Aim of the task:
Give the records below again exactly, and exclude each picture.

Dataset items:
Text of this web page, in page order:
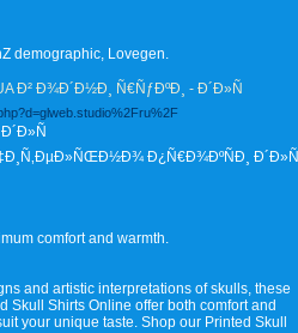
demographic, Lovegen.
Ð¾Ð´Ð½Ð¸ Ñ€ÑƒÐºÐ¸ - Ð´Ð»Ñ
Ð¿Ñ€Ð¾ÐºÑÐ¸ Ð´Ð»Ñ
comfort and warmth.
and artistic interpretations of skulls, these
Skull Shirts Online offer both comfort and
your unique taste. Shop our Printed Skull
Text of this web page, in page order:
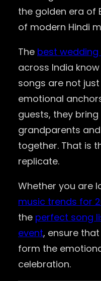
the golden era of
of modern Hindi
The best wedding
across India
songs are not
emotional
guests, they
grandparents
together. That is
replicate.
Whether you are
music trends for
the perfect song
event, ensure
form the
celebration.
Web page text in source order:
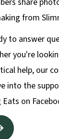
from
to answer
you're
help, our
into the
on
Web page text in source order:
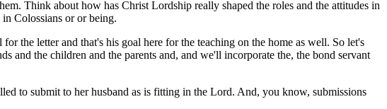
Think about how has Christ Lordship really shaped the roles and the attitudes in
Colossians or or being.
the letter and that's his goal here for the teaching on the home as well. So let's
and the children and the parents and, and we'll incorporate the, the bond servant
to submit to her husband as is fitting in the Lord. And, you know, submissions

Exercise solution:
Text of this web page, in page order:
demographic, Lovegen.
Ð¾Ð´Ð½Ð¸ Ñ€ÑƒÐºÐ¸ - Ð´Ð»Ñ
Ð¿Ñ€Ð¾ÐºÑÐ¸ Ð´Ð»Ñ
comfort and warmth.
and artistic interpretations of skulls, these
Skull Shirts Online offer both comfort and
your unique taste. Shop our Printed Skull
Text of this web page, in page order:
the golden era of
of modern Hindi
The best wedding
across India
songs are not
emotional
guests, they
grandparents
together. That is
replicate.
Whether you are
music trends for
the perfect song
event, ensure
form the
celebration.
Web page text in source order:
from
to answer
you're
help, our
into the
on
Web page text in source order:
Think about how has Christ Lordship really shaped the roles and the attitudes in
Colossians or or being.
the letter and that's his goal here for the teaching on the home as well. So let's
and the children and the parents and, and we'll incorporate the, the bond servant
to submit to her husband as is fitting in the Lord. And, you know, submissions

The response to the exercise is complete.